Fast forward about 24 hours... just one day later, the limited ongoing search for a 1BR at OKW with the exact same check-in date as our 2BR has matched.    That easy.  I now strongly suspect that the previous searches were being defeated by the overlapping resorts/dates.  If our search request for the second 2BR had been set up correctly a month or two ago, it may have matched to another 2BR.  But at least now, we're assured of having one living room (where no one will be sleeping) for gathering ...and two spacious DVC units for us all to enjoy!  We're _*very happy*_ with this and so are our guests!  

So _THANK YOU_ for sharing this info, rfc0001!    (BTW, no TUG membership?  You ought to stick around here!)  Yay, TUG!

We're _*really*_ looking forward to this DVC group vacation!  :whoopie:


----------



## Lisa P (Aug 2, 2013)

lalahe said:


> OK so I completely wiped out the search and did a new one with a 10 week window of Aug 29 - Oct 31 2014 (September and October basically) for all the DV resorts.  Right now its at a 1 bedroom but if a 2 bedroom comes available it should still match me according to RCI.
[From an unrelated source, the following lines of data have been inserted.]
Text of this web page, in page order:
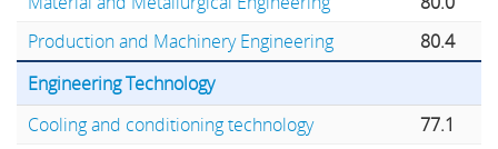
Production and Machinery Engineering
80.4
Engineering Technology
Cooling and conditioning technology
77.1
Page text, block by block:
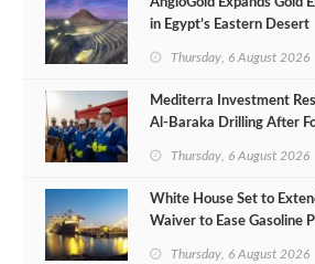
in Egypt’s Eastern Desert
Thursday, 6 August 2026
Mediterra Investment
Al‑Baraka Drilling After
Thursday, 6 August 2026
White House Set to
Waiver to Ease Gasoline
Thursday, 6 August 2026

There is no question in my mind that this is *extremely* likely to match... but probably a 1BR since there's so much more 1BR inventory.    There has been a _TON_ of availability every year for September... even 1BRs that sit online for a week or more, untaken.
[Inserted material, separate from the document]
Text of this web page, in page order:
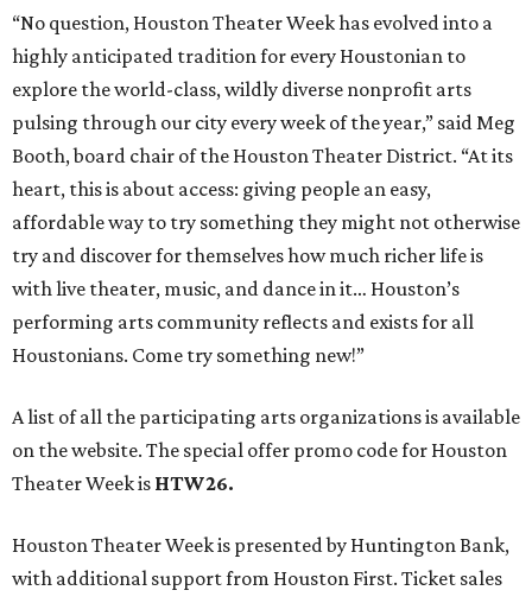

Good for you, setting up the new search.  Given that you have 5 in your travel party and the specifics of your broad search, you may want to make 2BR the minimum.  Then _IF_, by some bizarre change in process, you don't match by early June 2014, 4-5 months out - which I _seriously_ doubt, because I'd fully expect a 2BR match - _then_ drop the minimum to a 1BR.  Here it is, early August, and there are 1BR Sept 2013 DVC units just sitting around online today for SSR.  You ought to have plenty of time to pick up a 1BR later, if needed.

September has always been slow at Disney, since school is newly in session _everywhere_ and it's still pretty hot & humid in Florida.  Due to low attendance, Disney has offered free dining for September cash guests who pay full rack rates on hotel rooms and buy full price admission tickets for several years now and it's widely considered the most likely month for this to continue in future years.  There may even be RCI exchangers who cancel confirmed exchanges to take advantage of this.  There have been plenty of posted Sightings for 2BRs at DVC resorts in September each year, even after ongoing searches are matched (barring those with glitches, as mentioned above).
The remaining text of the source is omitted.